# Financial modeling

Financial modeling is the task of building an abstract representation (a model) of a real world financial situation.[1] This is a mathematical model designed to represent (a simplified version of) the performance of a financial asset or portfolio of a business, project, or any other investment.

Typically, then, financial modeling is understood to mean an exercise in either asset pricing or corporate finance, of a quantitative nature. It is about translating a set of hypotheses about the behavior of markets or agents into numerical predictions.[2] At the same time, "financial modeling" is a general term that means different things to different users; the reference usually relates either to accounting and corporate finance applications or to quantitative finance applications.

## Accounting

In corporate finance and the accounting profession, financial modeling typically entails financial statement forecasting; usually the preparation of detailed company-specific models used for decision making purposes[1] and financial analysis.

Applications include:

To generalize[citation needed] as to the nature of these models: firstly, as they are built around financial statements, calculations and outputs are monthly, quarterly or annual; secondly, the inputs take the form of "assumptions", where the analyst specifies the values that will apply in each period for external / global variables (exchange rates, tax percentage, etc....; may be thought of as the model parameters), and for internal / company specific variables (wages, unit costs, etc....). Correspondingly, both characteristics are reflected (at least implicitly) in the mathematical form of these models: firstly, the models are in discrete time; secondly, they are deterministic. For discussion of the issues that may arise, see below; for discussion as to more sophisticated approaches sometimes employed, see Corporate finance § Quantifying uncertainty and Financial economics § Corporate finance theory.

Modelers are often designated "financial analyst" (and are sometimes referred to (tongue in cheek) as "number crunchers"). Typically, [5] the modeler will have completed an MBA or MSF with (optional) coursework in "financial modeling".[6] Accounting qualifications and finance certifications such as the CIIA and CFA generally do not provide direct or explicit training in modeling.[7] At the same time, numerous commercial training courses are offered, both through universities and privately. For the components and steps of business modeling here, see Outline of finance § Financial modeling; see also Valuation using discounted cash flows § Determine cash flow for each forecast period for further discussion and considerations.

Although purpose-built business software does exist, the vast proportion of the market is spreadsheet-based; this is largely since the models are almost always company-specific. Also, analysts will each have their own criteria and methods for financial modeling.[8] Microsoft Excel now has by far the dominant position, having overtaken Lotus 1-2-3 in the 1990s. Spreadsheet-based modelling can have its own problems,[9] and several standardizations and "best practices" have been proposed.[10] "Spreadsheet risk" is increasingly studied and managed;[10] see model audit.
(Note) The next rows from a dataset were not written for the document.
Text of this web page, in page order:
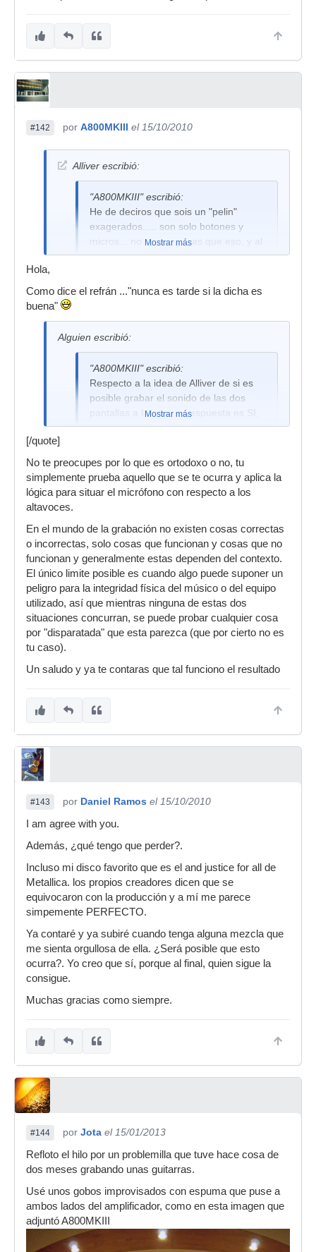
#142 por A800MKIII el 15/10/2010
Alliver escribió:
"A800MKIII" escribió:
He de deciros que sois un "pelin"
exagerados..... son solo botones y
micros... no es nada mas que eso, y al
final todo consiste en lo mismo,
magnetofon/daw- altavoces.......... y a
tarde 2 años en darme cuenta que el Renault
Clio Comunity que tuve hace unos años venía
con cargador de CDs.
Mostrar más
Hola,
Como dice el refrán ..."nunca es tarde si la dicha es
buena"
Alguien escribió:
"A800MKIII" escribió:
Respecto a la idea de Alliver de si es
posible grabar el sonido de las dos
pantallas a la vez , la respuesta es SI,
quizás no para el sonido que tu estas
otras situaciones es completamente
valida, de hecho es una técnica clásica
de grabar "Stacks" de guitarra.Lo que
se suele hacer en estos casos es apilar
micrófono a una distancia de entre
50cm y un metro a la altura donde las
dos cajas se juntan.
P.D.: probad todo lo que podáis y no
descartéis nada por anticipado, si algo
no funciona cambiarlo, pero recordad
como sonaba por si acaso otra vez
necesitáis repetir, en otro contexto, ese
Supongo que no será muy ortodoxo poner las
separado unos pocos cm (al estar en V supongo
que se juntarán antes los conos) y muy cerca del
retumba el palm-mute. Me encanta el efecto que
genera en la grabación y que muchos grupos
Bueno, sobra decir que como siempre tus
respuestas son de primera clase. Muchas
gracias por todo.
Mostrar más
[/quote]
No te preocupes por lo que es ortodoxo o no, tu
simplemente prueba aquello que se te ocurra y aplica la
lógica para situar el micrófono con respecto a los
altavoces.
En el mundo de la grabación no existen cosas correctas
o incorrectas, solo cosas que funcionan y cosas que no
funcionan y generalmente estas dependen del contexto.
El único limite posible es cuando algo puede suponer un
peligro para la integridad física del músico o del equipo
utilizado, así que mientras ninguna de estas dos
situaciones concurran, se puede probar cualquier cosa
por "disparatada" que esta parezca (que por cierto no es
tu caso).
Un saludo y ya te contaras que tal funciono el resultado
#143 por Daniel Ramos el 15/10/2010
I am agree with you.
Además, ¿qué tengo que perder?.
Incluso mi disco favorito que es el and justice for all de
Metallica. los propios creadores dicen que se
equivocaron con la producción y a mí me parece
simpemente PERFECTO.
Ya contaré y ya subiré cuando tenga alguna mezcla que
me sienta orgullosa de ella. ¿Será posible que esto
ocurra?. Yo creo que sí, porque al final, quien sigue la
consigue.
Muchas gracias como siempre.
#144 por Jota el 15/01/2013
Refloto el hilo por un problemilla que tuve hace cosa de
dos meses grabando unas guitarras.
Usé unos gobos improvisados con espuma que puse a
ambos lados del amplificador, como en esta imagen que
adjuntó A800MKIII

One critique here, is that model outputs, i.e. line items, often inhere "unrealistic implicit assumptions" and "internal inconsistencies".[11] (For example, a forecast for growth in revenue but without corresponding increases in working capital, fixed assets and the associated financing, may imbed unrealistic assumptions about asset turnover, debt level and/or equity financing. See Sustainable growth rate § From a financial perspective.) What is required, but often lacking, is that all key elements are explicitly and consistently forecasted. Related to this, is that modellers often additionally "fail to identify crucial assumptions" relating to inputs, "and to explore what can go wrong".[12] Here, in general, modellers "use point values and simple arithmetic instead of probability distributions and statistical measures"[13] — i.e., as mentioned, the problems are treated as deterministic in nature — and thus calculate a single value for the asset or project, but without providing information on the range, variance and sensitivity of outcomes;[14] see Valuation using discounted cash flows § Determine equity value. A further, more general critique relates to the lack of basic computer programming concepts amongst modelers, [15] with the result that their models are often poorly structured, and difficult to maintain. (Serious criticism is also directed at the nature of budgeting, and its impact on the organization. [16][17] )

## Quantitative finance

In quantitative finance, financial modeling entails the development of a sophisticated mathematical model. [18] Models here deal with asset prices, market movements, portfolio returns and the like. A general distinction[citation needed] is between: (i) "quantitative asset pricing", models of the returns of different stocks; (ii) "financial engineering", models of the price or returns of derivative securities; (iii) "quantitative portfolio management", models underpinning automated trading, high-frequency trading, algorithmic trading, and program trading.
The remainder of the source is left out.